Guardians manager Stephen Vogt is 2-for-2.
Vogt was named American League Manager of the Year for the second consecutive year, as voted upon by the BBWAA, following a wild finish to the 2025 season in which the Guardians became the No. 1 story around baseball.
Vogt earned 17 of the 30 first-place votes. Toronto Blue Jays manager John Schneider finished in second place and received 10 first-place votes. Vogt also became the first manager to win the award in his first two seasons on the job, and the first to win it back-to-back since Kevin Cash in 2020-21.
After a 2024 in which almost everything went right, in 2025 Vogt oversaw what could easily be described as a tumultuous season.
As of July 8, the Guardians were eight games below .500 (40-48) and 15.5 games back of the Detroit Tigers in the AL Central.
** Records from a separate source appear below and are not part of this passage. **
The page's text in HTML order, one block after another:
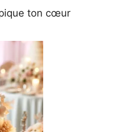
ton cœur
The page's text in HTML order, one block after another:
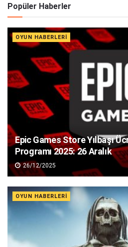
Popüler Haberler
OYUN HABERLERI
Epic Games Store Yılbaşı
Programı 2025: 26 Aralık
26/12/2025
OYUN HABERLERI
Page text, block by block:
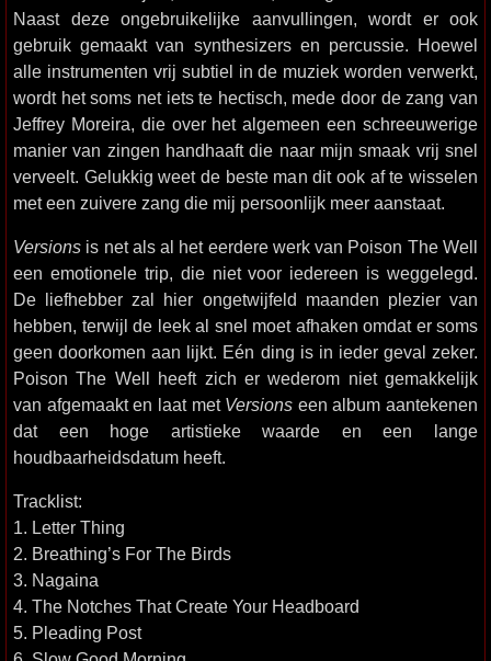
Naast deze ongebruikelijke aanvullingen, wordt er ook
gebruik gemaakt van synthesizers en percussie. Hoewel
alle instrumenten vrij subtiel in de muziek worden verwerkt,
wordt het soms net iets te hectisch, mede door de zang van
Jeffrey Moreira, die over het algemeen een schreeuwerige
manier van zingen handhaaft die naar mijn smaak vrij snel
verveelt. Gelukkig weet de beste man dit ook af te wisselen
met een zuivere zang die mij persoonlijk meer aanstaat.
Versions is net als al het eerdere werk van Poison The Well
een emotionele trip, die niet voor iedereen is weggelegd.
De liefhebber zal hier ongetwijfeld maanden plezier van
hebben, terwijl de leek al snel moet afhaken omdat er soms
geen doorkomen aan lijkt. Eén ding is in ieder geval zeker.
Poison The Well heeft zich er wederom niet gemakkelijk
van afgemaakt en laat met Versions een album aantekenen
dat een hoge artistieke waarde en een lange
houdbaarheidsdatum heeft.
Tracklist:
1. Letter Thing
2. Breathing’s For The Birds
3. Nagaina
4. The Notches That Create Your Headboard
5. Pleading Post
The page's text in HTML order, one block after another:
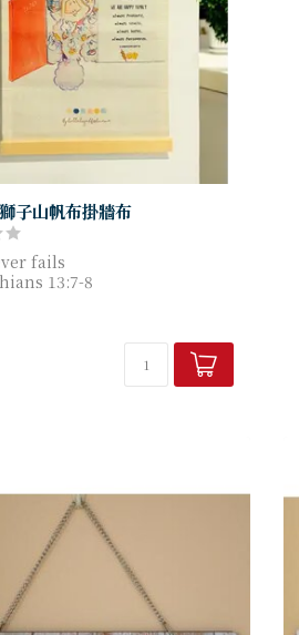
子山帆布掛牆布
fails
13:7-8

Around the same time, the Guardians lost closer Emmanuel Clase and starting pitcher Luis Ortiz due to Major League Baseball’s gambling investigation, which has since led to charges filed against both pitchers by federal prosecutors.
Then came the trade deadline, in which Cleveland jettisoned veteran starting pitcher Shane Bieber and reliever Paul Sewald. It wasn’t the team veering into full sell mode, but it wasn’t a period of buying, either, and it included a near-trade of All-Star left fielder Steven Kwan.
The Guardians persevered through it all, rallying with an incredible September in which they won 20 of 27 games to pull off a historic comeback to punch their ticket to the postseason and repeat as division champs.
Cleveland won 88 games despite an offense that ranked last in the American League with 643 runs scored. Only the Colorado Rockies and Pittsburgh Pirates — two last-place teams that between them averaged 57 wins — scored fewer runs.